عنوان مقاله [English]
Predicting the yield of strategic crops such as wheat and barley can provide liquidity to purchase products from farmers, suitable space for storage, sufficient pricing, and estimating the import and export needs of the agricultural products. Crop yield forecasting can be estimated using different methods. Artificial neural network is one of the methods recently has been considered and has high accuracy in crop yield estimation. In this approach the relationship between independent and dependent variables as well as their complex interactions will be studied and hidden correlatioins between the variables is discovered. Crop yield, particularly in case of rain-fed crops, severely affected by climatic factors such as rainfall, humidity, temperature fluctuations and solar radiation during the growth season. On this basis, it seems that in case of relationships between climatic data (as independent variables) and crop yield (as dependent variable) it would be possible to predict agricultural production.
Materials and Methods
Considering the importance of forecasting agricultural production, an experiment was conducted in Kermanshah province, with the aim of estimating rainfed and irrigated barley yield using artificial neural network approach,. Barley yield data of 25 years (1991 to 2015) as well as raw and corresponding standardized meteorological data (total annual rainfall, average annual temperature, humidity annual average total sunshine hours, average annual evaporation and the number of frost days) were used as input data networks. To find the best network, performance of different types of neural networks was tested to barley yield evaluation. To evaluate models the statistics indices of correlation coefficient (R), coefficient of determination (R2), mean squared error (MSE) and root mean square error (RMSE) were used.
Results and Discussion
The results showed that the best neural network built for rainfed barley was Modular Neural Network with Momentum learning law. The network had a correlation coefficient of 0.96 and 0.92, and coefficient of determination of 0.85 and 0.92 for raw and standard data, respectively. The best neural network built for irrigated barley was also Modular Neural Network with Momentum learning law. The correlation coefficient for the raw and standard input data was 0.78 and 0.72 with coefficient of determination of 0.60 and 0.51, respectively. The results showed the less efficiency of artificial Neural Network in predicting irrigated compared to rainfed barley yield. Comparison of MSE and RMSE between the models also revealed that networks related to rainfed barely with more accuracy had more correlation coefficient compared to irrigated barely. It seems that the managing operations such as watering in irrigated barley has reduced the effect of climate factors on barley yield. So that the sensitivity of irrigated barley yield was much less than the rainfed barley. In fact, in irrigated cultivations, depending on the amount of available water, crops were irrigated regularly. This would be in addition to supplying the needed water of crops, also reduce the impact of other climatic factors such as temperature.
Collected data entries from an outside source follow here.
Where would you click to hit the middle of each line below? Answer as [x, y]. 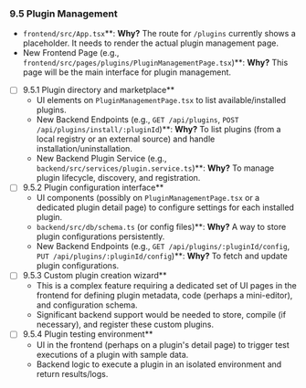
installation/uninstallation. [84, 149]
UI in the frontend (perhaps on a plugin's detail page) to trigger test [163, 344]
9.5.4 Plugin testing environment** [88, 334]
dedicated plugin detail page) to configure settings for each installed [165, 207]
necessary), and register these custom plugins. [125, 325]
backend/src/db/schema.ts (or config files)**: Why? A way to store [161, 227]
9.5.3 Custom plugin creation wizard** [95, 276]
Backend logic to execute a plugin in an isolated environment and [159, 364]

Generally based on the results of this study, the accuracy of Artificial Neural Network to predict the yield of rainfed barley was more acceptable than irrigated barley in Kermanshah province. Rainfed cultivation are more affected by climatic factors such as rainfall and temperature, which would be the reason of the achieved results. Hence, the accuracy of neural network for rainfed barley was more than irrigated barely, which represents more relationship between yield of rainfed barley with climatic factors as inputs of the model. So the sensitivity test of the yield to climatic factors revealed more sensitivity in rainfed than irrigated barley. Moreover, the accuracy of neural network showed that neural network was built for barley than wheat.